Auerbach told the court that he hated Jackson, in part due to becoming “sidelined” at Spotlight over the course of the Lehrmann story.
A video, which Auerbach had posted to social media captioned “Merry Christmas, sue me”, was also played for the court. In it, Auerbach comically attempts to destroy golf clubs that the court was told belonged to Jackson and were worth approximately $2,000. After smashing a driver over his knee, Auerbach broke a fairway wood, brandishing the snapped shaft of the club at the camera. Riffling through the bag looking for more clubs to break, Auerbach took out a short iron and unsuccessfully attempted to break it over his leg, to giggles from the gallery and a remark from Justice Lee: “The shorter the iron the more difficult it is.”
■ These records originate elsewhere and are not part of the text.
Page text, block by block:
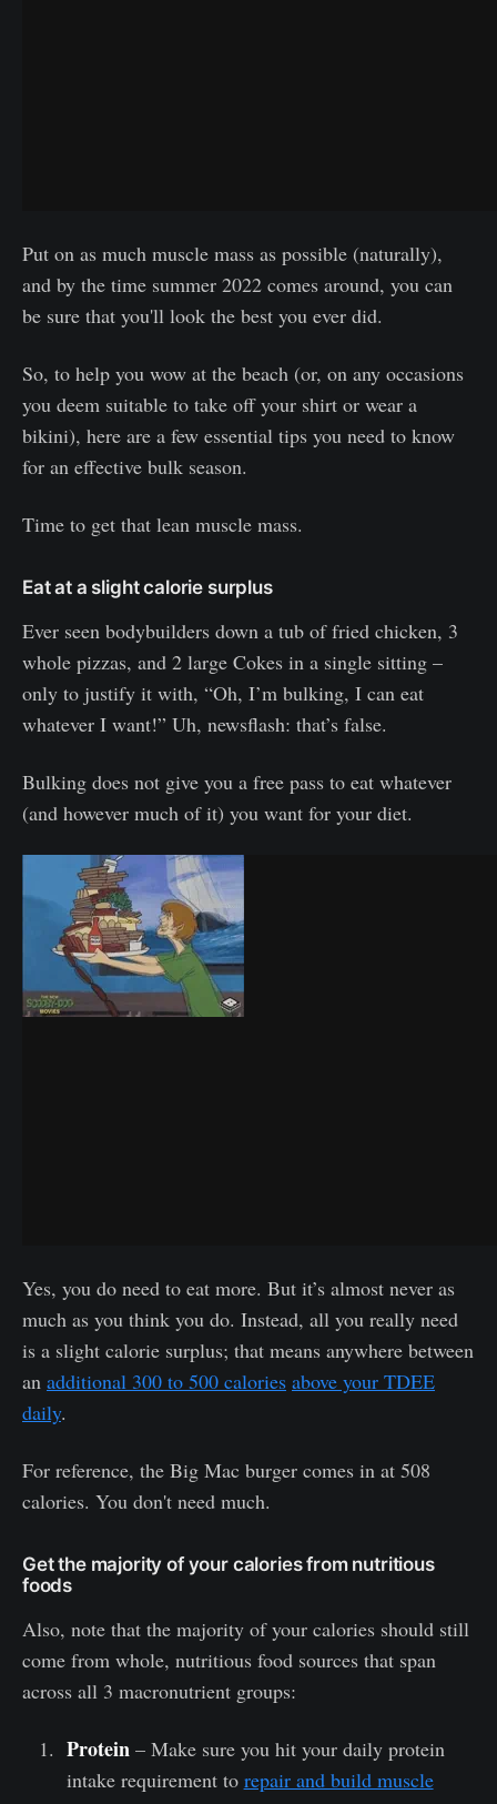
Put on as much muscle mass as possible (naturally),
and by the time summer 2022 comes around, you can
be sure that you'll look the best you ever did.
So, to help you wow at the beach (or, on any occasions
you deem suitable to take off your shirt or wear a
bikini), here are a few essential tips you need to know
for an effective bulk season.
Time to get that lean muscle mass.
Eat at a slight calorie surplus
Ever seen bodybuilders down a tub of fried chicken, 3
whole pizzas, and 2 large Cokes in a single sitting –
only to justify it with, “Oh, I’m bulking, I can eat
whatever I want!” Uh, newsflash: that’s false.
Bulking does not give you a free pass to eat whatever
(and however much of it) you want for your diet.
Yes, you do need to eat more. But it’s almost never as
much as you think you do. Instead, all you really need
is a slight calorie surplus; that means anywhere between
an additional 300 to 500 calories above your TDEE
daily.
For reference, the Big Mac burger comes in at 508
calories. You don't need much.
Get the majority of your calories from nutritious
foods
Also, note that the majority of your calories should still
come from whole, nutritious food sources that span
across all 3 macronutrient groups:
Protein– Make sure you hit your daily protein
intake requirement to repair and build muscle
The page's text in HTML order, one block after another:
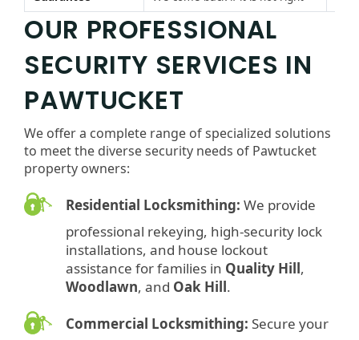
OUR PROFESSIONAL
SECURITY SERVICES IN
PAWTUCKET
We offer a complete range of specialized solutions
to meet the diverse security needs of Pawtucket
property owners:
Residential Locksmithing: We provide
professional rekeying, high-security lock
installations, and house lockout
assistance for families in Quality Hill,
Woodlawn, and Oak Hill.
Commercial Locksmithing: Secure your
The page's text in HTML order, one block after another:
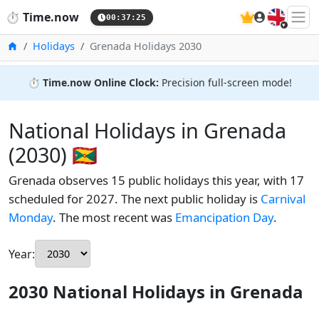
⏱️ Time.now 00:37:26 🇬🇧
HomeHolidays Grenada Holidays 2030
⏱️ Time.now Online Clock: Precision full-screen mode!
National Holidays in Grenada
(2030) 🇬🇩
Grenada observes 15 public holidays this year, with 17
scheduled for 2027. The next public holiday is Carnival
Monday. The most recent was Emancipation Day.
Year:
2030 National Holidays in Grenada
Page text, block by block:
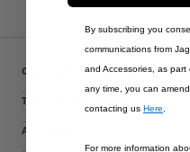
CUSTOMER SERVICE
THE COLLECTIONS
ACCOUNT
By subscribing you
communications from
and Accessories, as
any time, you can
contacting us Here
For more information
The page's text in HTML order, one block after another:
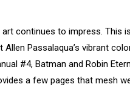
art continues to impress.
Allen Passalaqua’s vibrant
#4, Batman and Robin
a few pages that mesh
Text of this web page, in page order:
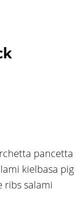
pancetta
kielbasa pig
ribs salami
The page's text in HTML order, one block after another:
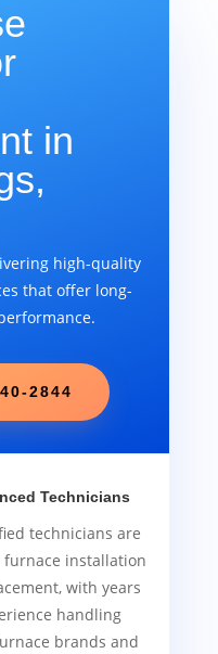
in
high-quality
that offer long-
2844
Technicians
technicians are
furnace installation
with years
handling
brands and
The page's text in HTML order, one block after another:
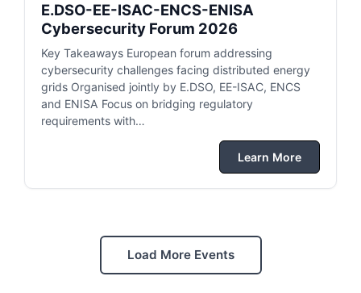
E.DSO-EE-ISAC-ENCS-ENISA
Cybersecurity Forum 2026
Key Takeaways European forum addressing
cybersecurity challenges facing distributed energy
grids Organised jointly by E.DSO, EE-ISAC, ENCS
and ENISA Focus on bridging regulatory
requirements with…
Learn More
Load More Events
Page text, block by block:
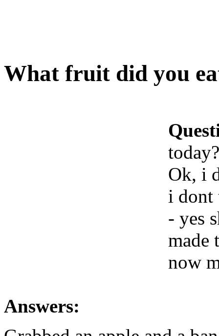
What fruit did you
today?
Ok, i
i dont
- yes
made
now
Answers:
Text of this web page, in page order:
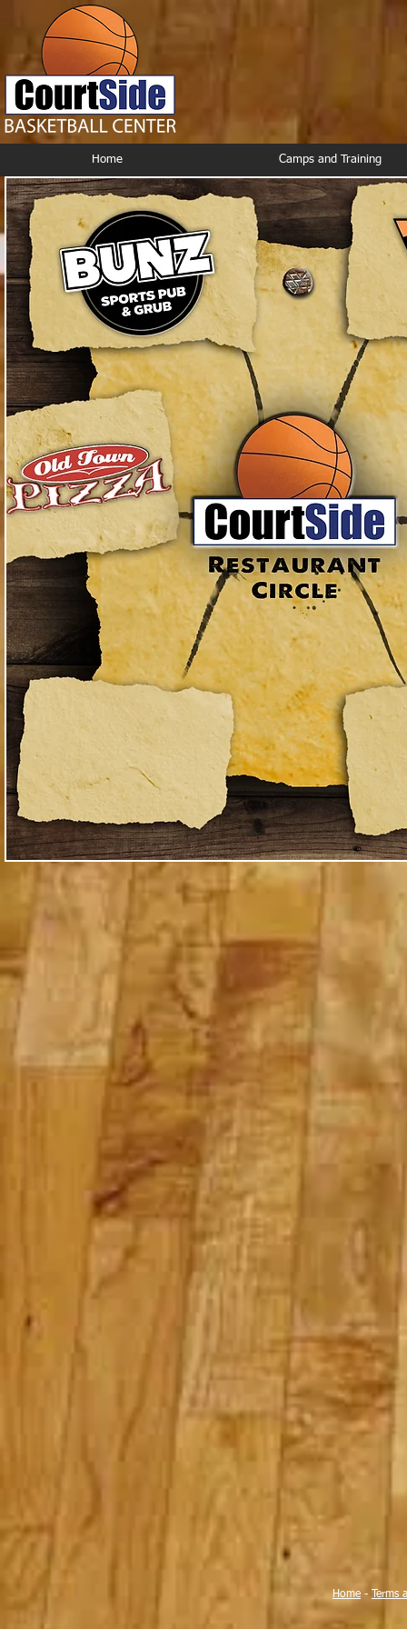
Home Camps and Training
Courtside Restaurant Circle
Home -
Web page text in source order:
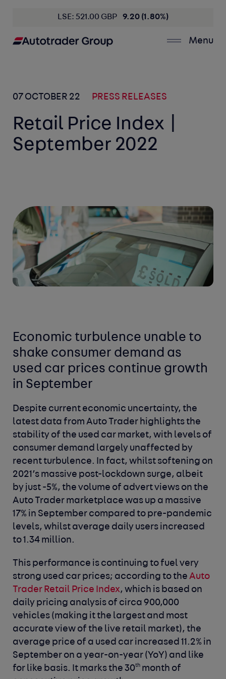
LSE: 521.00 GBP 9.20 (1.80%)
Menu
07 OCTOBER 22 PRESS RELEASES
Retail Price Index |
September 2022
Economic turbulence unable to
shake consumer demand as
used car prices continue growth
in September
Despite current economic uncertainty, the
latest data from Auto Trader highlights the
stability of the used car market, with levels of
consumer demand largely unaffected by
recent turbulence. In fact, whilst softening on
2021’s massive post-lockdown surge, albeit
by just -5%, the volume of advert views on the
Auto Trader marketplace was up a massive
17% in September compared to pre-pandemic
levels, whilst average daily users increased
to 1.34 million.
This performance is continuing to fuel very
strong used car prices; according to theAuto
Trader Retail Price Index, which is based on
daily pricing analysis of circa 900,000
vehicles (making it the largest and most
accurate view of the live retail market), the
average price of a used car increased 11.2% in
September on a year-on-year (YoY) and like
for like basis. It marks the 30th month of
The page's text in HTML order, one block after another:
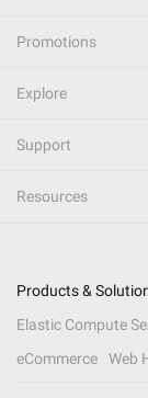
Promotions
Explore
Support
Resources
Products &
Elastic Compute
eCommerce
Web
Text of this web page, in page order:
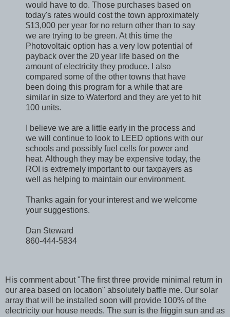
would have to do. Those purchases based on
today's rates would cost the town approximately
$13,000 per year for no return other than to say
we are trying to be green. At this time the
Photovoltaic option has a very low potential of
payback over the 20 year life based on the
amount of electricity they produce. I also
compared some of the other towns that have
been doing this program for a while that are
similar in size to Waterford and they are yet to hit
100 units.
I believe we are a little early in the process and
we will continue to look to LEED options with our
schools and possibly fuel cells for power and
heat. Although they may be expensive today, the
ROI is extremely important to our taxpayers as
well as helping to maintain our environment.
Thanks again for your interest and we welcome
your suggestions.
Dan Steward
860-444-5834
His comment about "The first three provide minimal return in
our area based on location" absolutely baffle me. Our solar
array that will be installed soon will provide 100% of the
electricity our house needs. The sun is the friggin sun and as
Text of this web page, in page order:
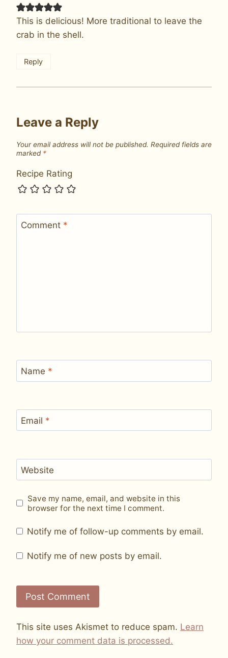
This is delicious! More traditional to leave the
crab in the shell.
Reply
Leave a Reply
Your email address will not be published. Required fields are
marked *
Recipe Rating
Comment *
Name *
Email *
Website
Save my name, email, and website in this
browser for the next time I comment.
Notify me of follow-up comments by email.
Notify me of new posts by email.
This site uses Akismet to reduce spam. Learn
how your comment data is processed.
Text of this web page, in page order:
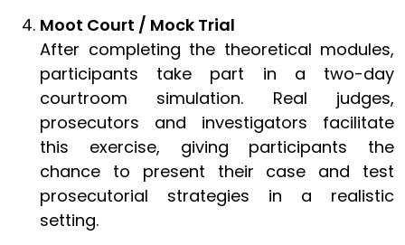
Moot Court / Mock Trial
After completing the theoretical modules,
participants take part in a two-day
courtroom simulation. Real judges,
prosecutors and investigators facilitate
this exercise, giving participants the
chance to present their case and test
prosecutorial strategies in a realistic
setting.
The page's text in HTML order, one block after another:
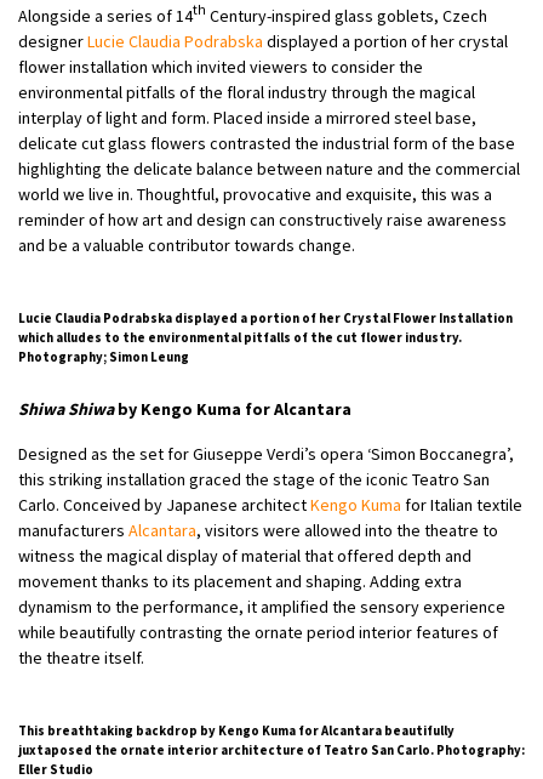
Alongside a series of 14th Century-inspired glass goblets, Czech
designerLucie Claudia Podrabska displayed a portion of her crystal
flower installation which invited viewers to consider the
environmental pitfalls of the floral industry through the magical
interplay of light and form. Placed inside a mirrored steel base,
delicate cut glass flowers contrasted the industrial form of the base
highlighting the delicate balance between nature and the commercial
world we live in. Thoughtful, provocative and exquisite, this was a
reminder of how art and design can constructively raise awareness
and be a valuable contributor towards change.
Lucie Claudia Podrabska displayed a portion of her Crystal Flower Installation
which alludes to the environmental pitfalls of the cut flower industry.
Photography; Simon Leung
Shiwa Shiwaby Kengo Kuma for Alcantara
Designed as the set for Giuseppe Verdi’s opera ‘Simon Boccanegra’,
this striking installation graced the stage of the iconic Teatro San
Carlo. Conceived by Japanese architectKengo Kuma for Italian textile
manufacturers Alcantara, visitors were allowed into the theatre to
witness the magical display of material that offered depth and
movement thanks to its placement and shaping. Adding extra
dynamism to the performance, it amplified the sensory experience
while beautifully contrasting the ornate period interior features of
the theatre itself.
This breathtaking backdrop by Kengo Kuma for Alcantara beautifully
juxtaposed the ornate interior architecture of Teatro San Carlo. Photography:
Eller Studio
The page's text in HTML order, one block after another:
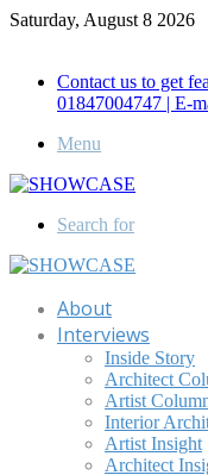
Saturday, August 8 2026
Contact us to get
01847004747 | E-
Menu
Search for
About
Interviews
Inside Story
Architect
Artist
Interior
Artist Insight
Architect
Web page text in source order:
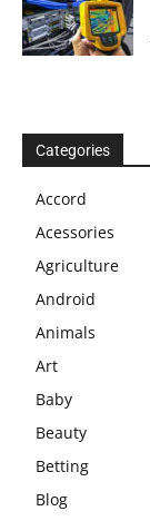
Categories
Accord
Acessories
Agriculture
Android
Animals
Art
Baby
Beauty
Betting
Blog
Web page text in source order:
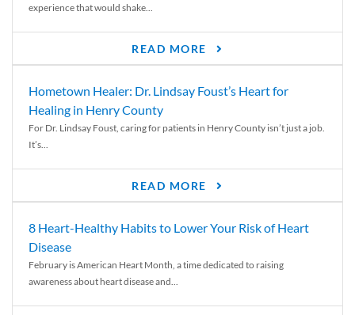
experience that would shake...
READ MORE
Hometown Healer: Dr. Lindsay Foust’s Heart for
Healing in Henry County
For Dr. Lindsay Foust, caring for patients in Henry County isn’t just a job.
It’s...
READ MORE
8 Heart-Healthy Habits to Lower Your Risk of Heart
Disease
February is American Heart Month, a time dedicated to raising
awareness about heart disease and...
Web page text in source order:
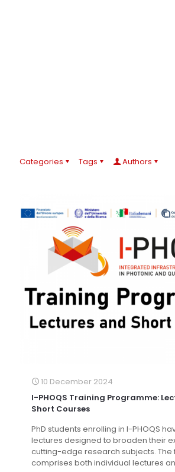
Categories Tags Authors
10 December 2024
I-PHOQS Training Programme:
Short Courses
PhD students enrolling in I-PHOQS
lectures designed to broaden their
cutting-edge research subjects. The
comprises both individual lectures
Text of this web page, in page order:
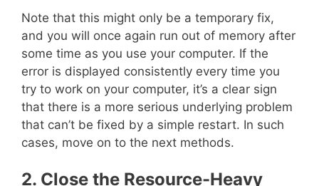
Note that this might only be a temporary fix,
and you will once again run out of memory after
some time as you use your computer. If the
error is displayed consistently every time you
try to work on your computer, it’s a clear sign
that there is a more serious underlying problem
that can’t be fixed by a simple restart. In such
cases, move on to the next methods.
2. Close the Resource-Heavy
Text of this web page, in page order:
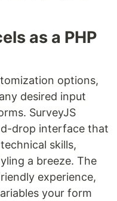
as a PHP
options,
desired input
SurveyJS
drop interface that
skills,
a breeze. The
experience,
your form
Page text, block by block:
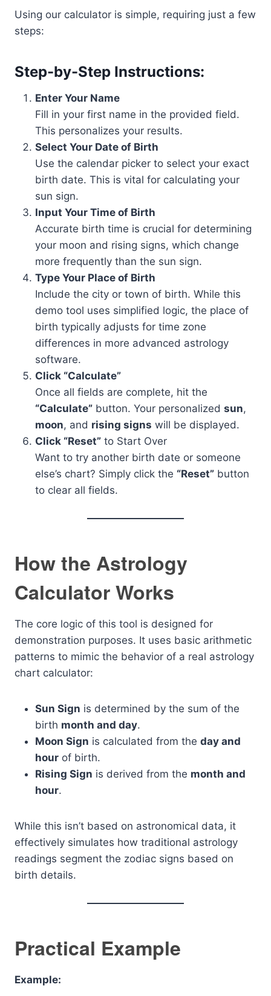
Using our calculator is simple, requiring just a few
steps:
Step-by-Step Instructions:
Enter Your Name
Fill in your first name in the provided field.
This personalizes your results.
Select Your Date of Birth
Use the calendar picker to select your exact
birth date. This is vital for calculating your
sun sign.
Input Your Time of Birth
Accurate birth time is crucial for determining
your moon and rising signs, which change
more frequently than the sun sign.
Type Your Place of Birth
Include the city or town of birth. While this
demo tool uses simplified logic, the place of
birth typically adjusts for time zone
differences in more advanced astrology
software.
Click “Calculate”
Once all fields are complete, hit the
“Calculate” button. Your personalized sun,
moon, and rising signs will be displayed.
Click “Reset” to Start Over
Want to try another birth date or someone
else’s chart? Simply click the “Reset” button
to clear all fields.
How the Astrology
Calculator Works
The core logic of this tool is designed for
demonstration purposes. It uses basic arithmetic
patterns to mimic the behavior of a real astrology
chart calculator:
Sun Sign is determined by the sum of the
birth month and day.
Moon Sign is calculated from the day and
hour of birth.
Rising Sign is derived from the month and
hour.
While this isn’t based on astronomical data, it
effectively simulates how traditional astrology
readings segment the zodiac signs based on
birth details.
Practical Example
Example:

Auerbach told the court that despite not being proud of the story, he was upset that his name was not on the Walkley Award entry, and complained to managers as well as to the Walkleys itself. He even threatened to raise the issue at the Seven AGM, although he remarked those threats were not serious.
Richardson continued to press on Auerbach’s emotions over the matter, putting to him evidence from the notes of a clinical psychologist.
Auerbach said the morning after the infamous alleged Thai massages was “the worst morning of my life”.
When asked why he had initially said the expenses had nothing to do with work, Auerbach said he had been “trying to give Seven, and in some ways Mr Lehrmann, protection”.
Auerbach denied that Seven was unhappy with his conduct on the night of the alleged Thai massages, claiming “they offered me a promotion … and a pay rise”, to an audible gasp in the court. Wilkinson was seen smirking at a fellow patron in the gallery after this claim.
Auerbach’s evidence will resume on Friday, with judgment set down for some time the following week.